Exercise aim: Leave every picture out, then reproduce the rest of the listing exactly.

─── Data in this exercise ───

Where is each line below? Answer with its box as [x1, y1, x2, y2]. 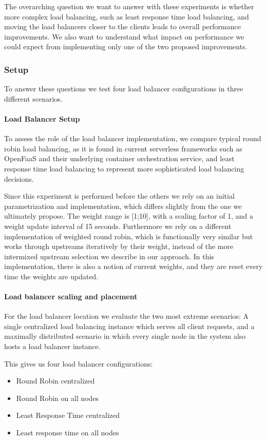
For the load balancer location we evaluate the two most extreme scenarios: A [4, 311, 249, 321]
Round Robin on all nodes [16, 392, 99, 403]
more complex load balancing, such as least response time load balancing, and [4, 11, 249, 22]
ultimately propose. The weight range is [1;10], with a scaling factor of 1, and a [4, 210, 253, 221]
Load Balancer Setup [4, 113, 80, 124]
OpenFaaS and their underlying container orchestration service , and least [4, 153, 235, 164]
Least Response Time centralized [16, 410, 120, 420]
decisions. [4, 173, 34, 184]

───

Task response:
Where is each line below? Answer with its box as [x1, y1, x2, y2]. 
For the load balancer location we evaluate the two most extreme scenarios: A [4, 311, 249, 321]
Round Robin on all nodes [16, 392, 99, 403]
more complex load balancing, such as least response time load balancing, and [4, 11, 249, 22]
ultimately propose. The weight range is [1;10], with a scaling factor of 1, and a [4, 210, 253, 221]
Load Balancer Setup [4, 113, 80, 124]
OpenFaaS and their underlying container orchestration service , and least [4, 153, 235, 164]
Least Response Time centralized [16, 410, 120, 420]
decisions. [4, 173, 34, 184]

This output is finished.